Flamante ex conscripto, me lancé por las librerías para recuperar el tiempo muerto de la colimba y comencé a frecuentar las escasas que en ese año 1967 había en Rosario. Entre ellas, debía visitar la de usados, porque mi condición de desempleado hacía ardua la adquisición que presuponía la compra de un libro.

Un día, uno de ellos llamó mi atención en la antigua Longo de calle Sarmiento, casi Mendoza. Era un volumen editado por Castellví, de Santa Fe, y que tenía en la tapa un taco, una mesa de paño verde y tres bolas de billar. Se llamaba En la zona. Leí en la solapa: Juan José Saer, Serodino, 1937, y el libro era de 1960. Quiere decir que al publicarlo él tenía 23 años.

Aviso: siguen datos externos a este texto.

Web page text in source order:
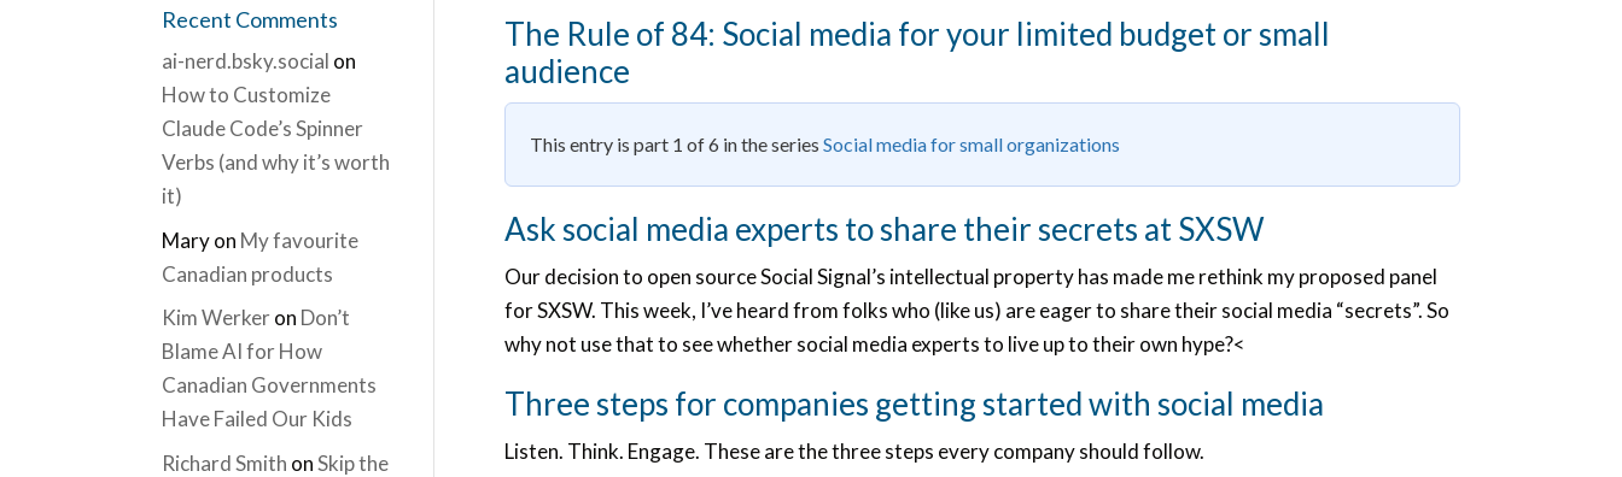
The Rule of 84: Social media for your limited budget or small
audience
This entry is part 1 of 6 in the series Social media for small organizations
Ask social media experts to share their secrets at SXSW
Our decision to open source Social Signal’s intellectual property has made me rethink my proposed panel
for SXSW. This week, I’ve heard from folks who (like us) are eager to share their social media “secrets”. So
why not use that to see whether social media experts to live up to their own hype?<
Three steps for companies getting started with social media
Listen. Think. Engage. These are the three steps every company should follow.
Recent Comments
ai-nerd.bsky.social on
How to Customize
Claude Code’s Spinner
Verbs (and why it’s worth
it)
Maryon My favourite
Canadian products
Kim Werkeron Don’t
Blame AI for How
Canadian Governments
Have Failed Our Kids
Richard Smith onSkip the
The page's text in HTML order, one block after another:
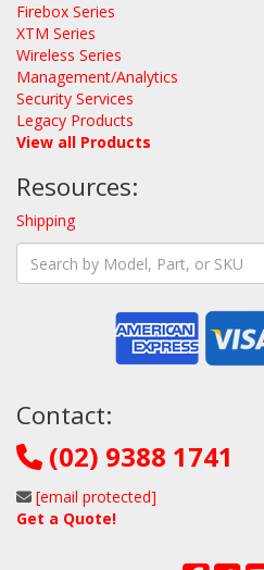
Firebox Series
XTM Series
Wireless Series
Management/Analytics
Security Services
Legacy Products
View all Products
Resources:
Shipping
Contact:
(02) 9388 1741
[email protected]
Get a Quote!
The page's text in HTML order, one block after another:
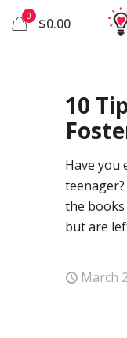
0 $0.00
10
Have you
the books
but are
March
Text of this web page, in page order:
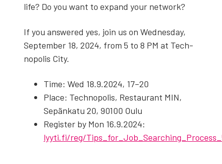
life? Do you want to expand your net­work?
If you answered yes, join us on Wednes­day,
Sep­tem­ber 18, 2024, from 5 to 8 PM at Tech­
nop­o­lis City.
Time: Wed 18.9.2024, 17–20
Place: Tech­nop­o­lis, Restau­rant MIN,
Sepänkatu 20, 90100 Oulu
Reg­is­ter by Mon 16.9.2024:
lyyti.fi/reg/
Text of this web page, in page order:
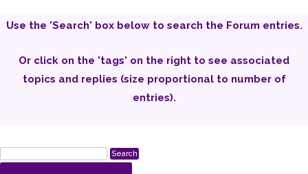
Use the 'Search' box below to search the Forum entries.
Or click on the 'tags' on the right to see associated
topics and replies (size proportional to number of
entries).
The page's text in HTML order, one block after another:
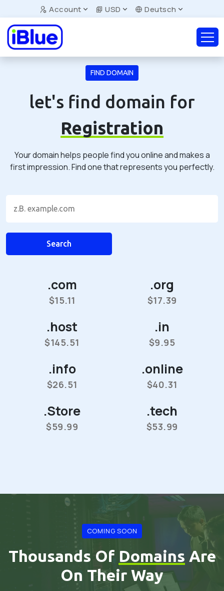
Account USD Deutsch
FIND DOMAIN
let's find domain for
Registration
Your domain helps people find you online and makes a
first impression. Find one that represents you perfectly.
Search
.com
$15.11
.org
$17.39
.host
$145.51
.in
$9.95
.info
$26.51
.online
$40.31
.Store
$59.99
.tech
$53.99
COMING SOON
Thousands Of Domains Are
On Their Way
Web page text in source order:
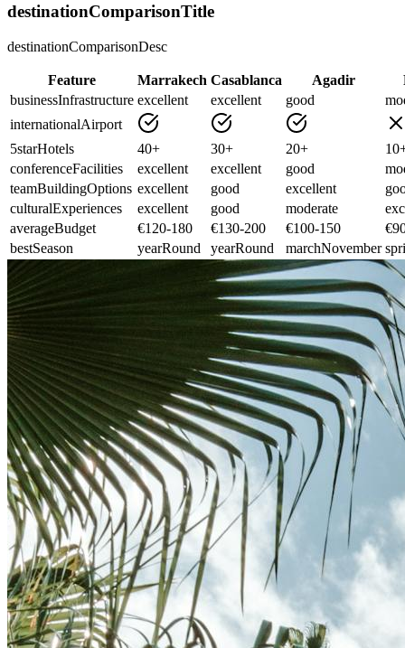
destinationComparisonTitle
destinationComparisonDesc
Feature Marrakech Casablanca Agadir
businessInfrastructure excellent excellent good
internationalAirport
5starHotels
40+ 30+ 20+
conferenceFacilities
excellent excellent good
teamBuildingOptions excellent good excellent
culturalExperiences
excellent good moderate
averageBudget
€120-180 €130-200 €100-150
bestSeason
yearRound yearRound marchNovember
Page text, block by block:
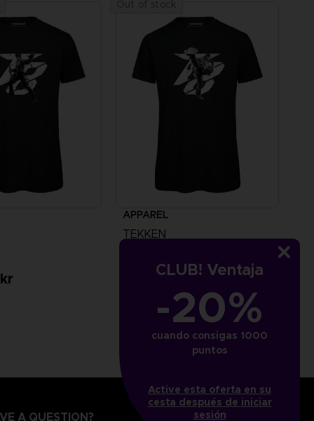
CLUB! Ventaja
-20%
cuando consigas 1000
puntos
Active esta oferta en su
cesta después de iniciar
sesión
APPAREL
TEKKEN
349.00 kr
A QUESTION?
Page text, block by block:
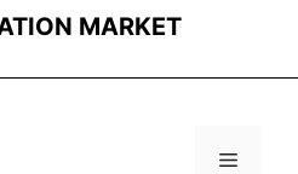
MARKET
Menu
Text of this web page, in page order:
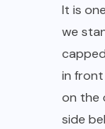
It is
we
in front
on the
side
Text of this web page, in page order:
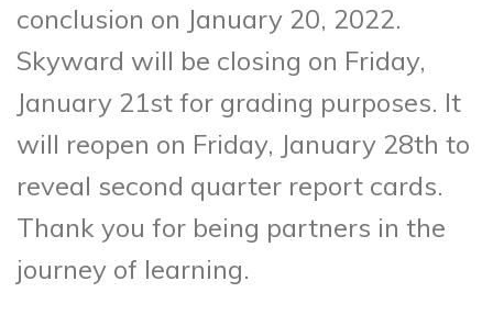
conclusion on January 20, 2022.
Skyward will be closing on Friday,
January 21st for grading purposes. It
will reopen on Friday, January 28th to
reveal second quarter report cards.
Thank you for being partners in the
journey of learning.
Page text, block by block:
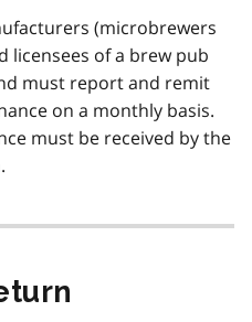
(microbrewers
licensees of a brew pub
must report and remit
on a monthly basis.
must be received by the
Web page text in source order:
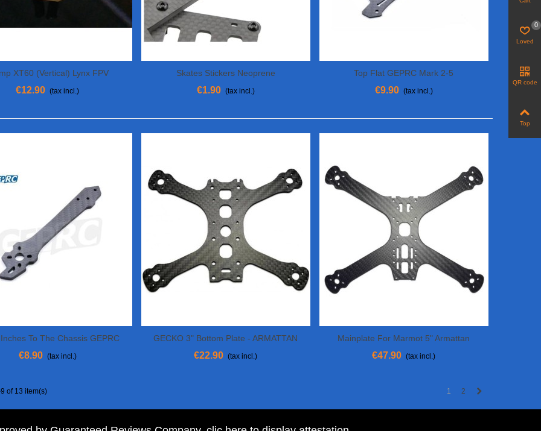
Add To Cart
XT60 (vertical) Lynx FPV
€12.90 (tax incl.)
View More
Skates Stickers Neoprene
€1.90 (tax incl.)
Add To Cart
Top Flat GEPRC Mark 2-5
€9.90 (tax incl.)
View More
To The Chassis GEPRC
Mark 2-5
€8.90 (tax incl.)
View More
GECKO 3" Bottom Plate - ARMATTAN
€22.90 (tax incl.)
View More
Mainplate For Marmot 5" Armattan
€47.90 (tax incl.)
of 13 item(s) 1 2
Loved
0
QR code
Top
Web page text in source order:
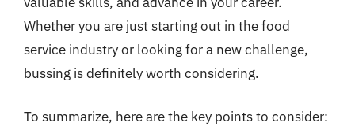
Whether you are just starting out in the food
service industry or looking for a new challenge,
bussing is definitely worth considering.
To summarize, here are the key points to consider:
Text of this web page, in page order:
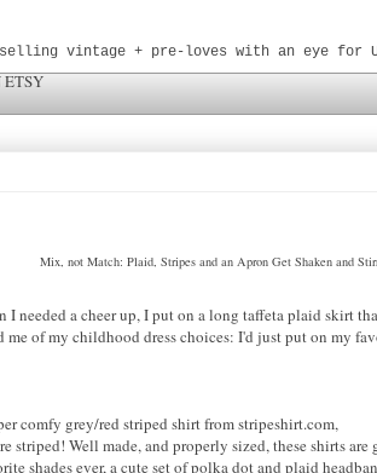
selling vintage + pre-loves with an eye for
ETSY
Mix, not Match: Plaid, Stripes and an Apron Get Shaken and
needed a cheer up, I put on a long taffeta plaid skirt
of my childhood dress choices: I'd just put on my
comfy grey/red striped shirt from stripeshirt.com,
striped! Well made, and properly sized, these shirts
shades ever, a cute set of polka dot and plaid
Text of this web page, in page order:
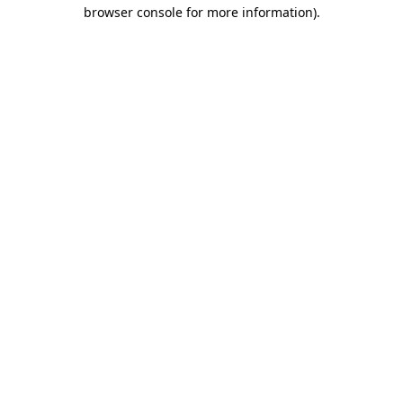
browser console for more information).
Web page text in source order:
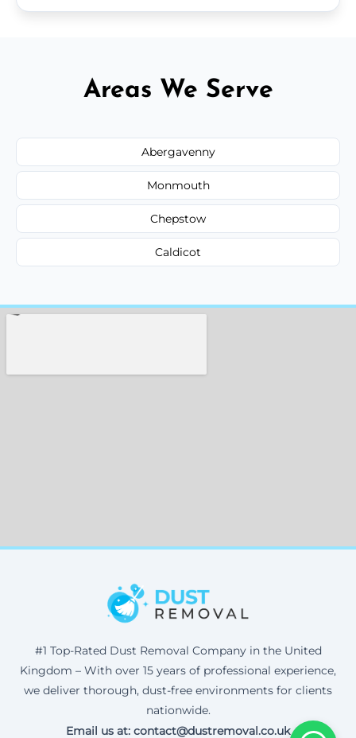
Areas We Serve
Abergavenny
Monmouth
Chepstow
Caldicot
#1 Top-Rated Dust Removal Company in the United
Kingdom – With over 15 years of professional experience,
we deliver thorough, dust-free environments for clients
nationwide.
Email us at: contact@dustremoval.co.uk
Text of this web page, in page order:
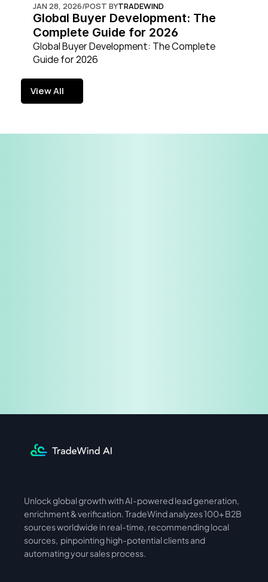
JAN 28, 2026/POST BYTRADEWIND
Global Buyer Development: The
Complete Guide for 2026
Global Buyer Development: The Complete
Guide for 2026
View All
View All
International Asia
Unlock global growth with AI-powered lead generation,
enrichment & verification. TradeWind analyzes 100+ B2B
sources worldwide in real-time, recommending local
sources,  pinpointing high-potential clients and
automating your sales process.

Cuando ya en la pensión lo hube devorado, sin saber nada de literatura ‑casi como hoy‑, me di cuenta de que este autor me decía otra cosa que los escritores argentinos que yo llevaba leídos en ese tiempo no me decían. Era, por decirlo de algún modo, un libro con cuentos inquietantes y en mis charlas de ese tiempo con mis escasos amigos nadie lo había leído, ni siquiera lo había oído nombrar.

En librería Aries, compré más adelante La vuelta completa, el libro que el año anterior le había editado la editorial Biblioteca, es decir, "la Vigil", como se la conocía. En ese tiempo, mi trabajo alimenticio era vender rifas para esa institución, recuerdo que no estaba autorizada su venta en otras provincias.

Cuando fui empleado de Aries, comencé a oír que se lo nombraba tupido a Saer, sobre todo por sus coloridas anécdotas de las que era un pícaro acreedor. Hacía seis meses, en ese momento, que se había ido a Francia.

Entre los habitués de mi nuevo empleo me hice muy amigo del poeta Aldo Beccari, había sido contertulio del mítico bar Erhet, que yo no llegué a conocer, y lo había tratado mucho. Un día me contó a manera de confesión: "Si estabas en un bar con tu novia y llegaba el Turco Saer, no te podías levantar para ir al baño, porque te la conquistaba".

En plan de las tantas anécdotas referidas a Saer donde se notaba la aceptación de su literatura, como así facetas de su personalidad, Rubén Sevlever, uno de los titulares del negocio, me contó lo siguiente.

--Yo vivía en una pensión en el centro y él vino de Santa Fe, donde vivía, un viernes para quedarse conmigo el fin de semana. Se quedó tres meses.

--¿Y cómo fue eso?

--Yo lo llevé a vender libros con la famosa venta a crédito de enciclopedias y diccionarios. Y él quiso probar. Empezamos el sábado a la mañana por calle San Luis. Saer vio un negocio que supuso de un sirio y entró resuelto: "Hola, paisano, vengo a ofrecerle esta bicoca, una enciclopedia en cuotas para sus hijos". Y como el tendero se mostrara renuente, lo tomó del brazo y le imploró: "Paisano, si usted no me compra mis hijos no comen". Con esos hijos inventados, tocó la sensibilidad del comerciante que presto cerró el trato. Como el sistema de ventas preveía un 20 por ciento para el vendedor en concepto de comisión y 8 cuotas consecutivas, resultaba un buen dinero. Esa misma tarde fue al hipódromo, donde ganó y volvió después de una semana. Nunca supe por dónde había andado.

Pasaron muchos años y ya en democracia, cuando lo conocí, le referí esta anécdota. Cuando terminó de reírse, a su vez, me refirió la suya.

En la pensión que compartieron había que andar con cuidado porque en ese tiempo, además de la poesía, Rubén Sevlever se dedicaba a pintar. Y no había que dejar ninguna camisa a mano porque limpiaba su pincel con el primer género que encontraba, y es proverbial lo distraído que era. En una mañana, cuando iban a salir a trabajar, Rubén se estaba afeitando sentado en la punta de una mesa larga, con la brocha que mojaba en una taza con espuma. Apoyaba un espejito en un sifón para esa tarea. De pronto, se pasó la mano por el rostro y dándose por satisfecho, tomó la taza con los restos del rasurado y se los bebió. Saer terminó con una carcajada la anécdota. "Nuestro amigo --concluyó--, fue el único poeta que se bebió sus propias barbas".